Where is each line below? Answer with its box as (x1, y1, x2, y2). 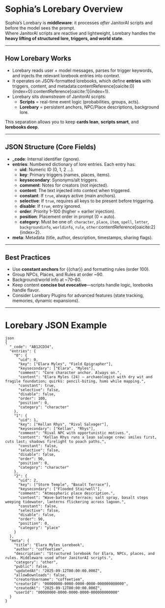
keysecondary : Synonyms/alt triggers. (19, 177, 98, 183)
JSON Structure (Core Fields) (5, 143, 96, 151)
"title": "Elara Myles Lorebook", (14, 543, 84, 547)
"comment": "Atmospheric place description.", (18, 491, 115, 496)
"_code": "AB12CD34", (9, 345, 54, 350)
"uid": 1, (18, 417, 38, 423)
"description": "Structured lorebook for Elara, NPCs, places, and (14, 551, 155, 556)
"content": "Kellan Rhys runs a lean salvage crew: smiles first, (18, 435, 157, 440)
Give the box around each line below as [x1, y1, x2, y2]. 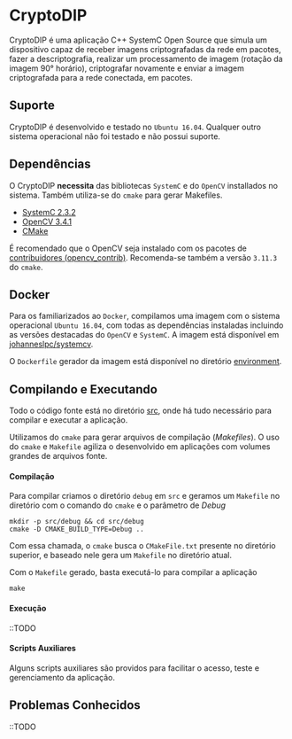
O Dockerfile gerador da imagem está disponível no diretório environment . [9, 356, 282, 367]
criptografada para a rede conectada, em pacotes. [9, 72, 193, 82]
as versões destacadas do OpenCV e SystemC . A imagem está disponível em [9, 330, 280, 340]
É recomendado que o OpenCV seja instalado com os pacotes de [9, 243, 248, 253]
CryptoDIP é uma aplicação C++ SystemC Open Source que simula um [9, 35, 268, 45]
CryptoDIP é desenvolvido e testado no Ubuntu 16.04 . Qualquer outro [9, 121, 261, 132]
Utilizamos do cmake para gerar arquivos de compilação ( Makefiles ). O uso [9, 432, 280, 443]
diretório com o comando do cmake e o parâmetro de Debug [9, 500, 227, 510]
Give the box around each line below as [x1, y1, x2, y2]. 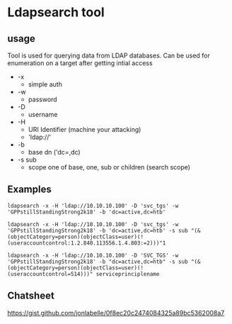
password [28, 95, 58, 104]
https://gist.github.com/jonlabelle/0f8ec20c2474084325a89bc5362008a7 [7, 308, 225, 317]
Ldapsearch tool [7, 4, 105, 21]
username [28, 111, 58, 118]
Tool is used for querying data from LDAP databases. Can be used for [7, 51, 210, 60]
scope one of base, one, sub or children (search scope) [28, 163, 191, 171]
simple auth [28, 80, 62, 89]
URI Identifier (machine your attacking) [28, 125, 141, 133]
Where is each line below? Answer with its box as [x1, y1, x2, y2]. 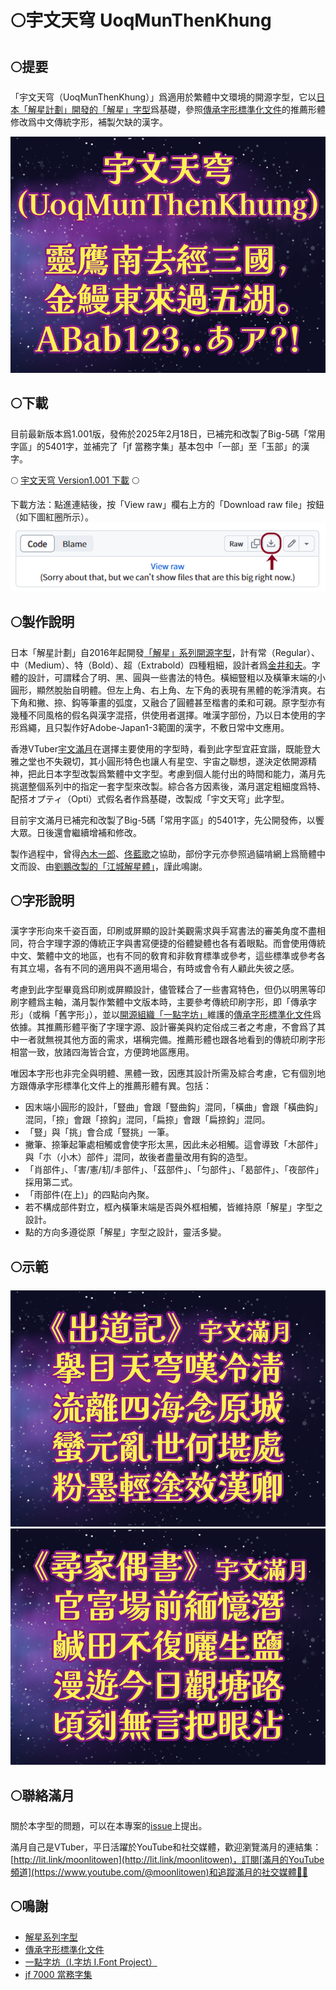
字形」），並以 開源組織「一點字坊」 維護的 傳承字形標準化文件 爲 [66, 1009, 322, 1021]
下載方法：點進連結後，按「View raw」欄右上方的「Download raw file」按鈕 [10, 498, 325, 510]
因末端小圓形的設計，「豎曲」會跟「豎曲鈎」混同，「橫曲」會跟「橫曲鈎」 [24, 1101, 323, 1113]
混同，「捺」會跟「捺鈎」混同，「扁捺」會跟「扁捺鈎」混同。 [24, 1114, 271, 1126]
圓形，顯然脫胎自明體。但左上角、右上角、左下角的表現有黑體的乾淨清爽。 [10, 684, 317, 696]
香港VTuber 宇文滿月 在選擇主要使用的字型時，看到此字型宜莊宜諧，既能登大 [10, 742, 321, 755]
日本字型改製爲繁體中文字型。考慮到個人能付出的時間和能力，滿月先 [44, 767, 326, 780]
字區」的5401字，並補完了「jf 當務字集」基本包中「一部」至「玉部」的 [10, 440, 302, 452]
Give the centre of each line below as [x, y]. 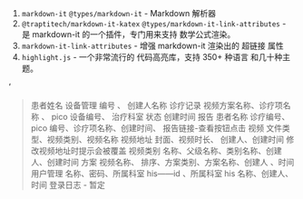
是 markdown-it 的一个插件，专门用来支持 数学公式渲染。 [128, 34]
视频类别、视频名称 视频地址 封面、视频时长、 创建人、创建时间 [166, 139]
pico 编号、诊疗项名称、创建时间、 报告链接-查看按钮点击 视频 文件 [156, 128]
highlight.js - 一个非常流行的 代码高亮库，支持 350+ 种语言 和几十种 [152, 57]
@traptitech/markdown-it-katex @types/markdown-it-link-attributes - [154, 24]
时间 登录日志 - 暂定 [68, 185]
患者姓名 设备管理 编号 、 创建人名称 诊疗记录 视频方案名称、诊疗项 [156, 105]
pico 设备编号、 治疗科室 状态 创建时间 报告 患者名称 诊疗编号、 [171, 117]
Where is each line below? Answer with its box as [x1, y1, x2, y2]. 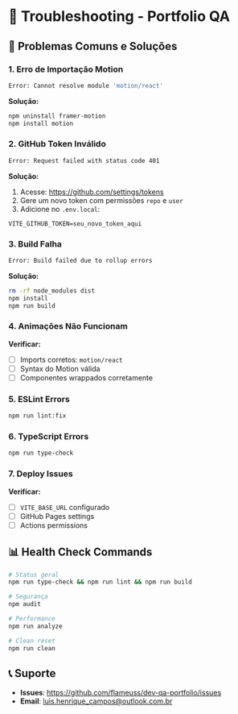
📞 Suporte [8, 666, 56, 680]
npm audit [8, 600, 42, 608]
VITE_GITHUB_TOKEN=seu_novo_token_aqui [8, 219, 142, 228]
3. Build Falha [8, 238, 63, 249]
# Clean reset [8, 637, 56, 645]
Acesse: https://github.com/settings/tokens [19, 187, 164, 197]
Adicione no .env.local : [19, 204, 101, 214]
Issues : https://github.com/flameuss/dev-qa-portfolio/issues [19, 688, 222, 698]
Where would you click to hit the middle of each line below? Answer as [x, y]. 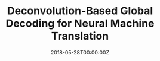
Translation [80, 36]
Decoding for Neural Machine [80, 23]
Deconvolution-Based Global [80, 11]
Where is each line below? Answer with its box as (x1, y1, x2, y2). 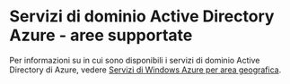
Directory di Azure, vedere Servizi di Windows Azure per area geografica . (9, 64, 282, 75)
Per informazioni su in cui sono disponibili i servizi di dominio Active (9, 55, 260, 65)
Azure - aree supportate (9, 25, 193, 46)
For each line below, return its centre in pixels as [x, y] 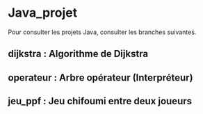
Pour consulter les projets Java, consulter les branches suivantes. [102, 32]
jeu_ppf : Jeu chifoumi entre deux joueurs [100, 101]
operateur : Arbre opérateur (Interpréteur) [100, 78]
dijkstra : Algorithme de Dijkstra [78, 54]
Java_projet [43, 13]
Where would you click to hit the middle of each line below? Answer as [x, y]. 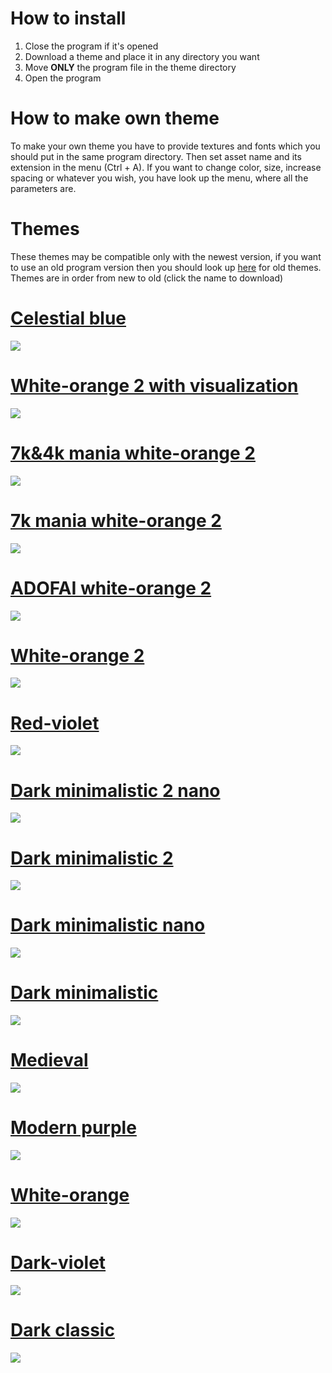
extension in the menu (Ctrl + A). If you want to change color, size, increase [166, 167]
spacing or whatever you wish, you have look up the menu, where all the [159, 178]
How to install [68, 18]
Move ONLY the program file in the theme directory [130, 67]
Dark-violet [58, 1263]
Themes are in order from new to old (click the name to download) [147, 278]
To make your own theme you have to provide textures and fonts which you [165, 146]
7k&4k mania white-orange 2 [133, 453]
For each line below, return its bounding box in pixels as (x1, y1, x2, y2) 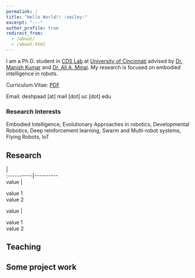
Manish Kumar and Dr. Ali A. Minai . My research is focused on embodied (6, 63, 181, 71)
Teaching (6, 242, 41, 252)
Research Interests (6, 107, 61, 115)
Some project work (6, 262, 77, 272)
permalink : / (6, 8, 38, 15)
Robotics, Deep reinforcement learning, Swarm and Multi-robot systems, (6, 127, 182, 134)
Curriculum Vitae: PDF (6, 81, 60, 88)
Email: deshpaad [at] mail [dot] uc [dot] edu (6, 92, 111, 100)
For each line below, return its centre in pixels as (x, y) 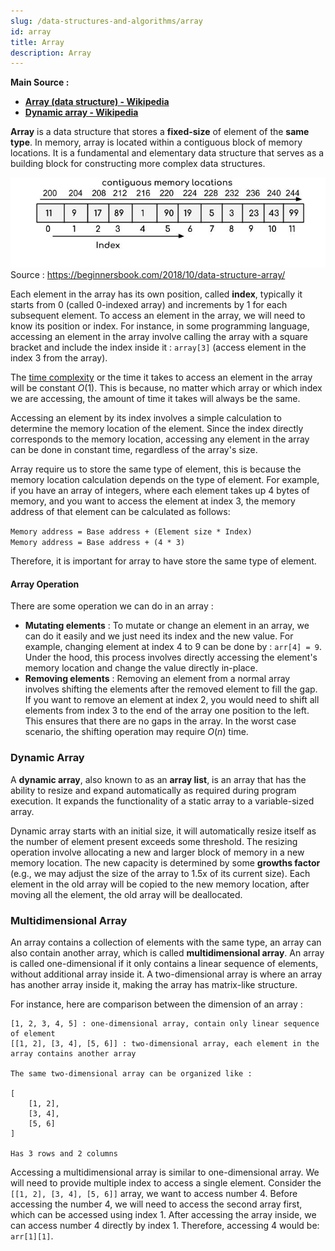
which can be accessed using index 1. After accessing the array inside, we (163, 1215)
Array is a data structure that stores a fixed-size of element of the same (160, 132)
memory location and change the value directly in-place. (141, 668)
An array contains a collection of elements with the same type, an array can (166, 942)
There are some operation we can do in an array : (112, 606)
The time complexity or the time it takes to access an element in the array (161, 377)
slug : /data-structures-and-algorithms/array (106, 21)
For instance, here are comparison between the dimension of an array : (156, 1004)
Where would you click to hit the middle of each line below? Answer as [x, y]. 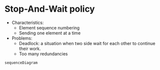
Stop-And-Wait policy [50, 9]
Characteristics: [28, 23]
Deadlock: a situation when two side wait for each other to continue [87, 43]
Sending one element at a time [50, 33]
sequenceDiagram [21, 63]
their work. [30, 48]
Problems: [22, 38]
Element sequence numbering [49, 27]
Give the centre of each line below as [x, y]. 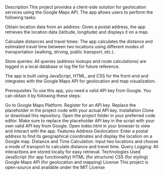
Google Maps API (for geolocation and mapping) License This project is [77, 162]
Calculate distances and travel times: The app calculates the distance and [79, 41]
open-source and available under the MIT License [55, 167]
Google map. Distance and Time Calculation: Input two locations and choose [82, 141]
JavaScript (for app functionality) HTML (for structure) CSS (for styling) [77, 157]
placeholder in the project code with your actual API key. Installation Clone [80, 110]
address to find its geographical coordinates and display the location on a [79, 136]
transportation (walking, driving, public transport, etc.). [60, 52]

**WHAT IS EXPECTED:**
From the records above, write out exactly the lines that begin at the line with "extension in the" and end at the line with "Teaching (6, 242, 41, 252)". Pictures must not appear in the output.

**RESPONSE BOX:**
extension in the menu (Ctrl + A). If you want to change color, size, increase [166, 167]
spacing or whatever you wish, you have look up the menu, where all the [159, 178]
How to install [68, 18]
Move ONLY the program file in the theme directory [130, 67]
Dark-violet [58, 1263]
Themes are in order from new to old (click the name to download) [147, 278]
To make your own theme you have to provide textures and fonts which you [165, 146]
7k&4k mania white-orange 2 [133, 453]
For each line below, return its bounding box in pixels as (x1, y1, x2, y2) 
Manish Kumar and Dr. Ali A. Minai . My research is focused on embodied (6, 63, 181, 71)
Teaching (6, 242, 41, 252)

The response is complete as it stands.